The court has reviewed the subpoena and finds the subpoena is not overbroad.  As stated in the subpoena, Defendant’s two-fold reason for obtaining Plaintiff’s employment records is to verify her employment with ModMD and to assess her damages.[1]  Plaintiff’s argument that the subpoena would require production of private third party information of Plaintiff’s patients is unsubstantiated.  Plaintiff does not identify which of the enumerated documents sought (e.g., incident reports, W-2’s 1099’s, claim records, pre-employment exam records, and employee progress records) would implicate third party information.  Absent that showing, the subpoena, on its face, seeks Plaintiff’s employment records—not any documents concerning Plaintiff’s patients or patient related documents created while carrying out her work with ModMD.

 

Plaintiff’s argument that the subpoena seeks inadmissible character evidence is not persuasive.  “[A]dmissibility is not a prerequisite to discovery.”¿ (Volkswagen of Am., Inc. v.
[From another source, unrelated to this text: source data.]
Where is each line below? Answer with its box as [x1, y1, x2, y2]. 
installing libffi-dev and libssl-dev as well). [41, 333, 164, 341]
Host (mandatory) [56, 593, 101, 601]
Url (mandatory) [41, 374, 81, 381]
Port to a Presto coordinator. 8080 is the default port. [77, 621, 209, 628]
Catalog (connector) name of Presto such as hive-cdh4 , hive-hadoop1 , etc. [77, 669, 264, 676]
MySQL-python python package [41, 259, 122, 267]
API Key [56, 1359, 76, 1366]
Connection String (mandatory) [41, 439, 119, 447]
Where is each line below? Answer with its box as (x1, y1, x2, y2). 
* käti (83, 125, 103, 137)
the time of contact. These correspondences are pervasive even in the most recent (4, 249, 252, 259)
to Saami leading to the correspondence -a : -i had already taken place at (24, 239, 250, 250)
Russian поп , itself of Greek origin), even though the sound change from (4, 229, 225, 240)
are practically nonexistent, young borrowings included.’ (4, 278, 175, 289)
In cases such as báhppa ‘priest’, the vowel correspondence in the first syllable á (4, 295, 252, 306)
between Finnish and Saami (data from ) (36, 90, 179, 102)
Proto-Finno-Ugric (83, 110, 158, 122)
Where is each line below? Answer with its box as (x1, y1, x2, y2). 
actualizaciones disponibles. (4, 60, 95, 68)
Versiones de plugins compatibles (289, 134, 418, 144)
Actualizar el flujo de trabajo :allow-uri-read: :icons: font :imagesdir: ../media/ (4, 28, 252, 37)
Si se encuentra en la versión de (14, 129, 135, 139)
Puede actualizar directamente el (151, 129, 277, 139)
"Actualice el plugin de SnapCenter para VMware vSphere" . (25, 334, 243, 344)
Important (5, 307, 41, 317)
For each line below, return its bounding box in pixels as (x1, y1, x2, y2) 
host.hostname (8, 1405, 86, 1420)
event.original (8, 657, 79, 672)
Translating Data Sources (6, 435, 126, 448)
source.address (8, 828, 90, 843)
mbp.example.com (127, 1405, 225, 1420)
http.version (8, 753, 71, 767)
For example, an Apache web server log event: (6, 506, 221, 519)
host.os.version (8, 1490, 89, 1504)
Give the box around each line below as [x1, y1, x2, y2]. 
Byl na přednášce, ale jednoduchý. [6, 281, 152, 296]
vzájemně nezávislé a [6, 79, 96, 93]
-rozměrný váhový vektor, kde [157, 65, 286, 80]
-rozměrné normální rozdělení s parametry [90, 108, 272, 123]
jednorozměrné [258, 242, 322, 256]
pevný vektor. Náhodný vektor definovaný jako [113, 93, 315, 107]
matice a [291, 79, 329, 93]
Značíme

Superior Court (2006) 139 Cal.App.4th 1481, 1491.)  Plaintiff cannot resist the subpoena simply because purportedly inadmissible information is sought.  Moreover, as Defendant correctly argues, character evidence is admissible when relevant to prove some fact “such as motive, opportunity, intent, preparation, plan, knowledge, identity, absence of mistake or accident.” (Evid. Code § 1101, subd. (b).)  These are arguments better reserved for trial and motions in limine, not discovery.

 

Further, as Plaintiff implicitly concedes in her reply, the subpoena seeks information which is directly relevant to Defendant’s defense.  In this instance, given the relevance of the information sought, Plaintiff’s right to privacy does not overcome the discoverability of her employment records with ModMD.

 

However, out of an abundance of caution, the court will limit the subpoena to those documents identified in the subpoena, namely: earnings, all payroll, application for employment, work absenteeism or time off, benefits, incident reports, W-2’s 1099’s, claim records, pre-employment exam records, and employee progress records.  This is to ensure that no third party information is produced in response to the subpoena

 

IV.       CONCLUSION        

 

The motion to quash is DENIED.  The alternative motion to modify the subpoena is GRANTED.  The subpoena is limited to plaintiff’s following employment records: earnings, all payroll, application for employment, work absenteeism or time off, benefits, incident reports, W-2’s 1099’s, claim records, pre-employment exam records, and employee progress records, digitally or electronically stored, for the time period of 3/01/2020 to present. 

 

Counsel for Plaintiff to give notice. 

 

 

Dated:   February 5, 2024                  

 

   

 

  Kerry Bensinger  

  Judge of the Superior Court 

 

 



[1] Plaintiff indicated in her discovery responses that she began working full-time with ModMD when her employment with Defendant was terminated.  (Gordon Decl., ¶ 11, Exh. F, at pp. 31-32.)